Насколько потеря личного сознания путем поглощения в универсальную бесконечность идентична вечному покою, которого желал Иов, можно долго спорить. Сэр Томас Браун, услышав о брахманских или буддийских концепциях будущего, провел бы тонкое различие:
«Другие, — говорит он, — вместо того чтобы потеряться в неуютной ночи небытия, были довольны отступить в общее бытие; и стать одной частицей общественной души всех вещей, что было не чем иным, как возвращением в свой неизвестный и божественный первоисточник».
По сути, это учение очень близко к призыву Метерлинка к утешению. Аннигиляция, говорит он, невозможна, потому что ничто не разрушимо. Но когда он сталкивается с вечной антиномией смерти, что и конец, и выживание личности одинаково немыслимы, он колеблется. Он признает, что выживание без сознания было бы тем же самым, что и аннигиляция «я» (в этом случае он утверждает, что смерть не может быть злом, принося лишь вечный сон). Но он отвергает это решение как льстящее только невежеству и имеет видения нового «эго», собирающего вокруг себя свежее ядро и развивающегося в бесконечности. К «узкому эго», которое мы частично знаем — смиренному «я» воспоминаний и идентичности, душе, которая суммирует опыт в некое единство, — он выражает значительное презрение как к хрупкой и забывчивой вещи; и он стремится унести нас в интеллект, лишенный чувств, который, по его словам, почти наверняка существует, и в бесконечность, которая есть «ничто, если она не является блаженством».
Я не знаю. Человек может говорить что угодно об интеллекте, лишенном чувств, или о блаженстве бесконечности. Одно утверждение может быть таким же истинным, как и другое, или обратное обоим может быть истинным. Разговоры такого рода не имеют под собой более прочного основания, чем старые утверждения о гуриях и счастливых охотничьих угодьях, и они не приносят более верного утешения.
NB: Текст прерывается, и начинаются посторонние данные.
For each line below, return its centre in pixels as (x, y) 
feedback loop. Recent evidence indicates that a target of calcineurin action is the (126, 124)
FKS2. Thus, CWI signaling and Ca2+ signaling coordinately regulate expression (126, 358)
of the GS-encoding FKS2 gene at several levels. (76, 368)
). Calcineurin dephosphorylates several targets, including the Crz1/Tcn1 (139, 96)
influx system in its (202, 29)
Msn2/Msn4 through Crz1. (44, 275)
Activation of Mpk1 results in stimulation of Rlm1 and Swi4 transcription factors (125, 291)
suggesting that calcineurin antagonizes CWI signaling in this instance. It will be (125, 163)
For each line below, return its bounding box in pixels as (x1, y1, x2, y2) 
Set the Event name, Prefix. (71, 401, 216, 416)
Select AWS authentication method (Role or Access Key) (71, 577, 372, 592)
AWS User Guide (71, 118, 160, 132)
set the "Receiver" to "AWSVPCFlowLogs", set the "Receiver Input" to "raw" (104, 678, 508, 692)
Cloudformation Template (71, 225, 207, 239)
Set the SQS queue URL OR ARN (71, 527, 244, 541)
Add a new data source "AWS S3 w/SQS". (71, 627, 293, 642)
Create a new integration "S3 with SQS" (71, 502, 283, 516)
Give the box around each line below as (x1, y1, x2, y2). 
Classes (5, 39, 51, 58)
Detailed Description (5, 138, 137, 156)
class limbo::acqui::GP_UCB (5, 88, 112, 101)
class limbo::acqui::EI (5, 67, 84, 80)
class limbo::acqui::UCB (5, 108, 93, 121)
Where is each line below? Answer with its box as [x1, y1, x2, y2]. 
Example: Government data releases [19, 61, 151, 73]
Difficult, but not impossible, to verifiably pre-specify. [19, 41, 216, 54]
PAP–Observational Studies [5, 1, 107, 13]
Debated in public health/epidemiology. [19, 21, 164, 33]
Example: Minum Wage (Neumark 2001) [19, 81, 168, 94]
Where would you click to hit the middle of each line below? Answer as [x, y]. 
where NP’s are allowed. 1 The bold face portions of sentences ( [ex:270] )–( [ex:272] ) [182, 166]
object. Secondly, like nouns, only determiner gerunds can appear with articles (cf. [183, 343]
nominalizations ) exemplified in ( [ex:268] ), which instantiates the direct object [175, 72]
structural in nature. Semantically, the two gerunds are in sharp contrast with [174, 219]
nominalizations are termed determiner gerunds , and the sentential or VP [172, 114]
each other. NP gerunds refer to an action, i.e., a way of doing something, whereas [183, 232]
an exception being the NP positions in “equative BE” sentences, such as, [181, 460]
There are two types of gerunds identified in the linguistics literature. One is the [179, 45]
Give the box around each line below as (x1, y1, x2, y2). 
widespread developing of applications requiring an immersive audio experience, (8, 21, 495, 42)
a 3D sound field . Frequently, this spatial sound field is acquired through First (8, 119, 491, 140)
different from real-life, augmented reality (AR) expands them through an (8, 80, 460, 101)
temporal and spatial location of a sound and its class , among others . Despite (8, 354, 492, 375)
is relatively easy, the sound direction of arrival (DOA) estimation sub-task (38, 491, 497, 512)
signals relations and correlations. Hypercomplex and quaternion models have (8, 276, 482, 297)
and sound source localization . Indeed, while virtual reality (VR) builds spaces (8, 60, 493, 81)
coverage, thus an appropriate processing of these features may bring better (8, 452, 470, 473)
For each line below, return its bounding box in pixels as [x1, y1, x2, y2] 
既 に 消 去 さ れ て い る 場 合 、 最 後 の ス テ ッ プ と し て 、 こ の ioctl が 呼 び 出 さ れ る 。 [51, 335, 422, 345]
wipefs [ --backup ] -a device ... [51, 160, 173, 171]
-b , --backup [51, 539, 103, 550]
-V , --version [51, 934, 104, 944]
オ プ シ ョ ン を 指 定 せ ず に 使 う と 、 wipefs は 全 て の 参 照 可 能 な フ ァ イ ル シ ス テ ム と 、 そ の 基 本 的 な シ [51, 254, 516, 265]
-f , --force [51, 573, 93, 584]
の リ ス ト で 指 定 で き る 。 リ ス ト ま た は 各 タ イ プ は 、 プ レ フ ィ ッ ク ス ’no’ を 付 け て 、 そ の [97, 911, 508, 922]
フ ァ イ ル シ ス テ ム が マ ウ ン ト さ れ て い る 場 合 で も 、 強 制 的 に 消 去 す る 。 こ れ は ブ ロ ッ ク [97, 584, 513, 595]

Даже когда Метерлинк говорит нам, что Вселенная не может быть ошибкой и что наш собственный разум обязательно соответствует вечным законам Вселенной, мы можем ответить, что надеемся и даже верим, что он прав, но на таком основании мы не можем построить никакой уверенности. И «я», когда, согретое жизнью, вдохновленное жизненной страстью и энергично стремящееся к собственному осуществлению, оно стоит в ужасе перед бездной смерти, не боясь никаких мыслимых мучений, а только прекращения своей силы и идентичности — в такой момент это внутреннее и изолированное «я» не может получить никакого утешения от смутной возможности какого-то будущего ядра, под прикрытием которого оно может перейти в блаженство универсальной бесконечности, лишенное своей памяти, своей нынешней личности и своей плоти.
Страх аннигиляции, или потери идентичности, что одно и то же, я считаю одним из оставшихся ужасов в европейских умах, размышляющих о смерти. Из всех воображаемых форм выживания только одна явно более ужасна, чем ночь небытия, и это состояние, в котором Бетховен бренчит на банджо, а Гладстон изрекает политические прогнозы выдающегося журналиста. Может быть, моя привязанность к «узкому эго» слишком сильна, но сам я не нахожу утешения г-на Метерлинка более искренне утешительными, чем другая философия. Второго и гораздо более острого ужаса, который все еще сохраняется в самой природе смерти, он почти не касается. Я имею в виду разрыв любви, исчезновение любимого человека. «Нет, нет, нет жизни», — кричит Лир:
«Почему собака, лошадь, крыса имеют жизнь, а у тебя нет дыхания? Ты не придешь больше, никогда, никогда, никогда, никогда, никогда!»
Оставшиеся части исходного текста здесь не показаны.